2.4. Cluster Analyses and Imputation Methods

Due to sampling limitations, particularly in the earlier years of the study, not all ASDs were represented each year. However, as a result of the extremely different growing conditions encountered from 2011 to 2017, not including all years was initially found to penalize some ASDs more than others. In particular, ASDs that were able to produce enough grain to be sampled in adverse years, such as the drought conditions encountered in 2012, were more heavily penalized than ASDs that were not able to provide samples during such conditions. Thus, it was necessary to impute certain Year-by-ASD combinations before clustering analyses could be conducted.

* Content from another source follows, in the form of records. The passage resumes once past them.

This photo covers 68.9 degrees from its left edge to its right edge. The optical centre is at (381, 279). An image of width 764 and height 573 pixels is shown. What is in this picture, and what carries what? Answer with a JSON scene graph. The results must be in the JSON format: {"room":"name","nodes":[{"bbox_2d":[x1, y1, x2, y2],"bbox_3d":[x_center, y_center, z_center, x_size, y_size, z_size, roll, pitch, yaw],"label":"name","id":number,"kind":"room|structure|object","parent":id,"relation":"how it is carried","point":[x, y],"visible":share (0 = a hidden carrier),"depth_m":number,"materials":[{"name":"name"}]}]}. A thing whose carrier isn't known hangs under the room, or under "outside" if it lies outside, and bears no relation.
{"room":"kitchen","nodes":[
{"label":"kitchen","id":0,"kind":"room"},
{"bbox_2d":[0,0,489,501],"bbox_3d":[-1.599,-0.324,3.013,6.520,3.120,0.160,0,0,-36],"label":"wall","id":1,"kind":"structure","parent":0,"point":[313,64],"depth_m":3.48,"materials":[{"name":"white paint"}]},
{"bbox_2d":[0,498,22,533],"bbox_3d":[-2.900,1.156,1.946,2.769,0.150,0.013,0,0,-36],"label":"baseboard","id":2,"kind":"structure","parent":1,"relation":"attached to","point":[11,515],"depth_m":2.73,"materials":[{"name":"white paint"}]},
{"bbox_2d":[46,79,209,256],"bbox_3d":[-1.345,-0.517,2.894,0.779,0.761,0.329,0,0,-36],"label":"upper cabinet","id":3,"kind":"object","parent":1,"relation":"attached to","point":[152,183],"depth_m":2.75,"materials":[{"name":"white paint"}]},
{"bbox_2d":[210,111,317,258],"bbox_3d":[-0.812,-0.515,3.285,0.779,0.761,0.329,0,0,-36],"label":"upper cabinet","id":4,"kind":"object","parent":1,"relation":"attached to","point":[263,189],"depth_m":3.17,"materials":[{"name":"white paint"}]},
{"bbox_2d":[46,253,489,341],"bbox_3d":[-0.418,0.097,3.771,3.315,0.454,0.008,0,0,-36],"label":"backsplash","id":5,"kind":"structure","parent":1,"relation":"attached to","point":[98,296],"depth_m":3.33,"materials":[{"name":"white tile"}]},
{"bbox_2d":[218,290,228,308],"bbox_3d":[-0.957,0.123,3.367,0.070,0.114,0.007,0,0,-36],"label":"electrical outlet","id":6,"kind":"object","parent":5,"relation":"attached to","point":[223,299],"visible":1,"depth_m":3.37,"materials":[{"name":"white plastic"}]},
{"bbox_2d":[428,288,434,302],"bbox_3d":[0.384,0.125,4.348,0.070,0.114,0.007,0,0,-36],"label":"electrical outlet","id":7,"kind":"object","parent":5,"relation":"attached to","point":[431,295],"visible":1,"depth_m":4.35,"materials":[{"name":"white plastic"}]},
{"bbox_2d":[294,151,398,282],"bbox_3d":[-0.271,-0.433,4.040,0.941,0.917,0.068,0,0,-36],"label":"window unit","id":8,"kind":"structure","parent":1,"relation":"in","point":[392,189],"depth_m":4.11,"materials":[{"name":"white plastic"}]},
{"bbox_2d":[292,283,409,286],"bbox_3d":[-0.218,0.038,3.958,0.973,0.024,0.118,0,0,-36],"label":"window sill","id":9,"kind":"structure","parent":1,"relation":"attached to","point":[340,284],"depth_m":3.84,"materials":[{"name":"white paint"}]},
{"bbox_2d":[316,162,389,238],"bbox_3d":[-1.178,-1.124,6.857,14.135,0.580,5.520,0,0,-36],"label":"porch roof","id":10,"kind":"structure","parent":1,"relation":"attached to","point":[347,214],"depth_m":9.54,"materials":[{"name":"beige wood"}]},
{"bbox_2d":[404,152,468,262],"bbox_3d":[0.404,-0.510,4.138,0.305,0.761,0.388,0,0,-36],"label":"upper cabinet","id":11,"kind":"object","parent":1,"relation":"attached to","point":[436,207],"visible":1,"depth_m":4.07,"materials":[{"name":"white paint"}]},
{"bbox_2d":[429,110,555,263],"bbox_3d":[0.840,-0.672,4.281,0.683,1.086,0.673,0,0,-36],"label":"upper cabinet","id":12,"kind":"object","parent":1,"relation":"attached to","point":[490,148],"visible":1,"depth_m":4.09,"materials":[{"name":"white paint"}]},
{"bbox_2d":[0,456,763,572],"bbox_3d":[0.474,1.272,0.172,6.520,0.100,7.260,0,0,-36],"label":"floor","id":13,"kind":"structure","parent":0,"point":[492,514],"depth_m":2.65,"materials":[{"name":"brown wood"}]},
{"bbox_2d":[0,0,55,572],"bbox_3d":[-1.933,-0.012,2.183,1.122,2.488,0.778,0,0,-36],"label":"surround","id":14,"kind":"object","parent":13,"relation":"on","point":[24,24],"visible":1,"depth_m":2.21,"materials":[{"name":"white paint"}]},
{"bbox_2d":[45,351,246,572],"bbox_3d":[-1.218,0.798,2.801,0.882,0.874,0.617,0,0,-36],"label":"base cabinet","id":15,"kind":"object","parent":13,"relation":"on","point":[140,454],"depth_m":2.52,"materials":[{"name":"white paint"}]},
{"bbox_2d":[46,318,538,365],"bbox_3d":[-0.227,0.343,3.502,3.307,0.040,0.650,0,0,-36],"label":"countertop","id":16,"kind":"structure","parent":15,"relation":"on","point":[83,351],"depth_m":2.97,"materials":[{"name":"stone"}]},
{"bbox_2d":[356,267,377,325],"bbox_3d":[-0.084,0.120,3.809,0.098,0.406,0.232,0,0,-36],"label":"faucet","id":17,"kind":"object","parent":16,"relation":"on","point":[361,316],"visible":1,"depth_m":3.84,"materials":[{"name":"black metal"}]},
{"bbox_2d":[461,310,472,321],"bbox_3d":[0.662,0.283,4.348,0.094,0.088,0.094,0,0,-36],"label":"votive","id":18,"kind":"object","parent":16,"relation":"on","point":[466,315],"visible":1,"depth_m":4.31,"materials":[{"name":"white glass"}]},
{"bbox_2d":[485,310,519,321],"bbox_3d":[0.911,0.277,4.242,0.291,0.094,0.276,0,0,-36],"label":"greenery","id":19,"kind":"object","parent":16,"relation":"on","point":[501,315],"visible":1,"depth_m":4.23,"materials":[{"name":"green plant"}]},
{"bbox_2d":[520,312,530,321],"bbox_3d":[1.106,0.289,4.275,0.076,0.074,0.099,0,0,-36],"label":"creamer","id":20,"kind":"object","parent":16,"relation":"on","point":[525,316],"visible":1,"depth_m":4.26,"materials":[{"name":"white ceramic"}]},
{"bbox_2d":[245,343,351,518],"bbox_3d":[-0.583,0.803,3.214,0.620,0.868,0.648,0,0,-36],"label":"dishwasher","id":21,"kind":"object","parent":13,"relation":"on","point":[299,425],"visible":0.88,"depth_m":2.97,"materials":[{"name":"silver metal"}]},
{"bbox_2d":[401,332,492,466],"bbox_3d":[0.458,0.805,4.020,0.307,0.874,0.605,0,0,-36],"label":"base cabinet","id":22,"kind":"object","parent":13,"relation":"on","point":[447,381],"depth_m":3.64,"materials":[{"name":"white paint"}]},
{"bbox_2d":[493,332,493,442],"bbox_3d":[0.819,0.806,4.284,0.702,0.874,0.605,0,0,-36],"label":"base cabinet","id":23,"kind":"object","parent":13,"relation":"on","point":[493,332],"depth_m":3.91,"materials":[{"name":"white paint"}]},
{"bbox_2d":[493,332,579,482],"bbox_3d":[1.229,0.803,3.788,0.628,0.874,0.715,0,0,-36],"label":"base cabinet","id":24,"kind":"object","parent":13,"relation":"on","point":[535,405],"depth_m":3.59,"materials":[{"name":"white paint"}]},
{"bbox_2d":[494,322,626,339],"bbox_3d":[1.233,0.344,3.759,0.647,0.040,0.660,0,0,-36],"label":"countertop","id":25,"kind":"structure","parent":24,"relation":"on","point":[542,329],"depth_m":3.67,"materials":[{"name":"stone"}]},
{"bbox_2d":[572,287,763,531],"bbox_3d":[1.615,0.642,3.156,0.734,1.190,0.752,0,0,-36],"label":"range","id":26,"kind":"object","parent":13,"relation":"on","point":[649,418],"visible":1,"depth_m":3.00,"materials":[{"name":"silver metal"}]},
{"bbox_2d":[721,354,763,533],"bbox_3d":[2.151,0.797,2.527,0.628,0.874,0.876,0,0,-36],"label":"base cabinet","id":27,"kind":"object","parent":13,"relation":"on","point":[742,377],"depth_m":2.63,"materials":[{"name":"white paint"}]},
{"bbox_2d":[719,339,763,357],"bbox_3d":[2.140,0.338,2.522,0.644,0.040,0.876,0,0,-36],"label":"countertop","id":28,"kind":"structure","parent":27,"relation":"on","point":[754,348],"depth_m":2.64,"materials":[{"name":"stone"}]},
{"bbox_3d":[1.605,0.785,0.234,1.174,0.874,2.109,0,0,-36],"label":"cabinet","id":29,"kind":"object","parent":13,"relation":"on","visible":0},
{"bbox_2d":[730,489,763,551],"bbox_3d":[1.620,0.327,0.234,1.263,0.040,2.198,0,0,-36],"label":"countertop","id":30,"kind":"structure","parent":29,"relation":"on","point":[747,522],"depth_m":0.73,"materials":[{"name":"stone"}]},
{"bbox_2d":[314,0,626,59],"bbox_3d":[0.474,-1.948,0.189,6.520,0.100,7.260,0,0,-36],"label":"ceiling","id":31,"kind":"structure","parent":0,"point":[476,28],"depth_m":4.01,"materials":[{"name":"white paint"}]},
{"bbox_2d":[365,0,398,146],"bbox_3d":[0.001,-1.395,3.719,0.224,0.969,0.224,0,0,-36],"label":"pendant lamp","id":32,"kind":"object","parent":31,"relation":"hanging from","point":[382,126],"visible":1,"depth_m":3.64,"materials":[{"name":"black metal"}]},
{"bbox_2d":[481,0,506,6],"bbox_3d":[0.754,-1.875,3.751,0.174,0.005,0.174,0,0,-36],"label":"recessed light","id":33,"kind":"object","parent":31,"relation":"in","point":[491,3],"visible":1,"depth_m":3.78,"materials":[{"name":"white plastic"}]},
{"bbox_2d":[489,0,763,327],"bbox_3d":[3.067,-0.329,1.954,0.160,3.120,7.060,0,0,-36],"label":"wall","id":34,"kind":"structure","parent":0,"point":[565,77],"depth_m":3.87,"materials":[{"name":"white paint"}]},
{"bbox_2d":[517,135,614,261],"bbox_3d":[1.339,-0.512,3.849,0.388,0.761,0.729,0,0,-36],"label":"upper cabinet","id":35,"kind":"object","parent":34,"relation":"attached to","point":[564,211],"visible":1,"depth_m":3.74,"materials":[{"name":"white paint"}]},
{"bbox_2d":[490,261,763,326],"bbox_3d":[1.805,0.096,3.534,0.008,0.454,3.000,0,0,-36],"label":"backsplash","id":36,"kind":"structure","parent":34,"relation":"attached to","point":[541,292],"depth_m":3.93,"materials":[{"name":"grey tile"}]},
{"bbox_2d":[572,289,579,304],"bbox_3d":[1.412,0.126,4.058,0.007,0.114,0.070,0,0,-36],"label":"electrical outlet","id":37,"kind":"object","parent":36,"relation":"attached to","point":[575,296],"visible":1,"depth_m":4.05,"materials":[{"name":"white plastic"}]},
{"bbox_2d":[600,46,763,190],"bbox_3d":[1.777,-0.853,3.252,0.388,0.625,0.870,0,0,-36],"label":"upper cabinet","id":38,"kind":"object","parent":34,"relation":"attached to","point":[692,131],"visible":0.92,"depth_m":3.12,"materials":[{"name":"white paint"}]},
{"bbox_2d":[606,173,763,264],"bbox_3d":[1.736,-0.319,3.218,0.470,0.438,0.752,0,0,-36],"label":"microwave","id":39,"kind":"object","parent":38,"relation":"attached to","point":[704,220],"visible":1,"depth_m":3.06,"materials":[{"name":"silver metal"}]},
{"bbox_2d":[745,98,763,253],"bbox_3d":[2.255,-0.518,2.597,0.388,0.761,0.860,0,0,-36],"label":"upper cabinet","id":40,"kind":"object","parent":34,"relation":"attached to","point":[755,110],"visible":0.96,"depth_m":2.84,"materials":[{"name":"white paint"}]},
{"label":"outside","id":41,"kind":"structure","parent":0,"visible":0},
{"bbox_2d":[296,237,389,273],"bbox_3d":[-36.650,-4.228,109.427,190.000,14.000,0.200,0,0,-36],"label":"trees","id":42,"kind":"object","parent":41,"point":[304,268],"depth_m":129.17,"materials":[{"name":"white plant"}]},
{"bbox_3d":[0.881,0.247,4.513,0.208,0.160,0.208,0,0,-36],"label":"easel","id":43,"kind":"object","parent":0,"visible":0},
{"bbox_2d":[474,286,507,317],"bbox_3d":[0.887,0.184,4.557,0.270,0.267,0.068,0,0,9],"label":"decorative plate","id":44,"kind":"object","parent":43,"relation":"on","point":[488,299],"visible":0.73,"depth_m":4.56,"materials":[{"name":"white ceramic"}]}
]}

Imputation was completed as follows. Each Year-by-ASD combination that was not measured by the U.S. Grains Council was recorded. A typical county from that ASD that had been sampled in multiple other years in the U.S. Grains Council dataset was identified. Yield data (wet basis) from these counties were recorded from USDA NASS [30]. The SWS, AI, and GDD values had already been recorded for those counties in a different year, and these values were reused for the imputation dataset. Emergence, silking, and maturity dates were available for all states and ASDs, as previously described, and these dates were matched to the counties in the imputation set. The precipitation and temperature data were recorded for these counties as previously described. Then, PCA₁ and PCA₂ scores were calculated for each Year-by-ASD combination in the imputation set using the regression parameters estimated from the stepwise multiple linear regression models.

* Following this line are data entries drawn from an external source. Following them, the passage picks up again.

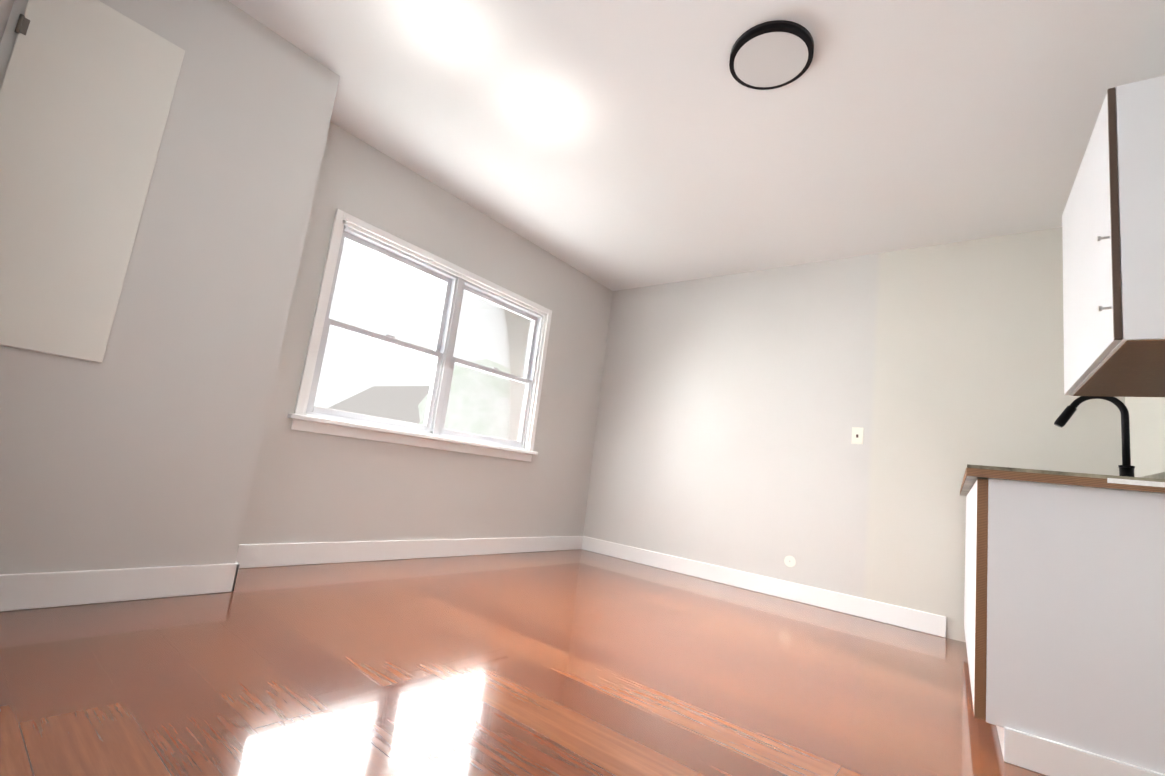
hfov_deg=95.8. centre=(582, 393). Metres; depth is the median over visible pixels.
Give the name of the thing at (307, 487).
wall
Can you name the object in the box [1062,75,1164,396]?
upper cabinet
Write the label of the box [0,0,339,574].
wall
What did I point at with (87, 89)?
electrical panel
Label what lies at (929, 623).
baseboard
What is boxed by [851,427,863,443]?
switch plate
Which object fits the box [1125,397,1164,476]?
wall
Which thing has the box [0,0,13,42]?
wall
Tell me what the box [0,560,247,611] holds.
baseboard
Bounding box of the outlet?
[784,556,795,566]
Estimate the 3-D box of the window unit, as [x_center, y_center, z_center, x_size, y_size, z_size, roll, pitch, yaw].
[-1.009,-0.265,3.884,0.200,1.350,2.040,0,-11,39]
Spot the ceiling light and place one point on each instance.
(774, 54)
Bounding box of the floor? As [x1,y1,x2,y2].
[0,549,1045,775]
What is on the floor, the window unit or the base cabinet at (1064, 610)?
the base cabinet at (1064, 610)
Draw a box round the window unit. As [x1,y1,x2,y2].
[287,209,551,461]
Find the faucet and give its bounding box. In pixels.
[1054,396,1134,475]
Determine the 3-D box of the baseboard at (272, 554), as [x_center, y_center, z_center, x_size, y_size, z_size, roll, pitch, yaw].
[-0.962,1.137,3.869,0.016,0.125,3.155,0,-11,39]
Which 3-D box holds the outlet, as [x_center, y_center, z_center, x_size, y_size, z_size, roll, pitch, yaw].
[1.536,1.246,3.899,0.080,0.080,0.008,0,-11,39]
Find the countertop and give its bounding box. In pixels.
[960,464,1164,495]
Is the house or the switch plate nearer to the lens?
the switch plate
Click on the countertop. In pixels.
(1030, 476)
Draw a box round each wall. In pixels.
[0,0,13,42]
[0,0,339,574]
[239,122,612,543]
[583,227,1124,641]
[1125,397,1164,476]
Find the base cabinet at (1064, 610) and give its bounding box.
[964,476,1164,775]
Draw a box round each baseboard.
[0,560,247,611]
[236,556,243,559]
[237,536,583,567]
[584,536,946,637]
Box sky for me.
[314,239,505,407]
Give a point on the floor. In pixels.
(579, 662)
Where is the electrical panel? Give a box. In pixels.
[0,0,184,362]
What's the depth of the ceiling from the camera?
2.70 m
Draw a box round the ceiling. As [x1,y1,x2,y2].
[228,0,1164,290]
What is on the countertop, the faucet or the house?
the faucet
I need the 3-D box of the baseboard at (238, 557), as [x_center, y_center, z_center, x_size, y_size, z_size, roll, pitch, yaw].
[-1.753,0.836,2.531,0.390,0.125,0.016,0,-11,39]
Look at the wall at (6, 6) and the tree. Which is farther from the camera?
the tree
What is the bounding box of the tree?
[418,359,506,438]
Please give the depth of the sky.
16.75 m
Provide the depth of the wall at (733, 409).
3.87 m
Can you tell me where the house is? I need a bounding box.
[329,386,429,423]
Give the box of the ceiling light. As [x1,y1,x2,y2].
[729,20,813,89]

The observed values from the U.S. Grains Council database and the imputed dataset were combined. The LSMEAN PCA₁, PCA₂, and yield values were calculated by first using PROC MEANS of SAS 9.4 to take the mean values of each of these response values for each Year-by-ASD combination and then again using PROC MEANS to take the mean of the resulting values by ASD. As an example,

$$LSMEA{N}_{PCA1, AS{D}_j}=\frac{{\sum }_{i=1}^7{\overline{Y}}_{Yea{r}_i,AS{D}_j}}{7}$$

where ${\overline{Y}}_{Yea{r}_i,AS{D}_j}$ corresponds to the mean PCA₁ value in the ith year and the jth ASD.

The LSMEANs were then standardized using PROC STDIZE of SAS (version 9.4). The standardized values were used to conduct a hierarchical clustering analysis, this being a form of machine learning which identifies groups based on their level of dissimilarity. The approach used is a slight modification of the approach presented in Butts-Wilmsmeyer et al. [37]. Briefly, the cluster analysis was conducted in PROC CLUSTER of SAS using Ward’s Minimum Variance Approach. When Ward’s method is employed, the number of clusters selected is left to the discretion of the scientist. The following two guidelines were used. First, the number of clusters selected corresponded with an R² value greater than 80%. Second, if a large increase in the between cluster sums of squares occurred when two clusters were joined, then clustering ceased and the number of clusters used prior to the large increase in the between cluster sums of squares was selected.

3. Results and Discussion

3.1. Correlation and Principal Component Analysis

A moderate correlation existed between the average flowering temperature and both of the grain fill temperature variables, the minimum and average temperature during the grain fill period being strongly correlated (

Table 2. Pearson correlation coefficients between weather and climate predictor variables. Correlations which surpassed the threshold for multicollinearity concerns (|r| ≥ 0.50) are highlighted in orange. Other correlations of moderate strength are shown in blue.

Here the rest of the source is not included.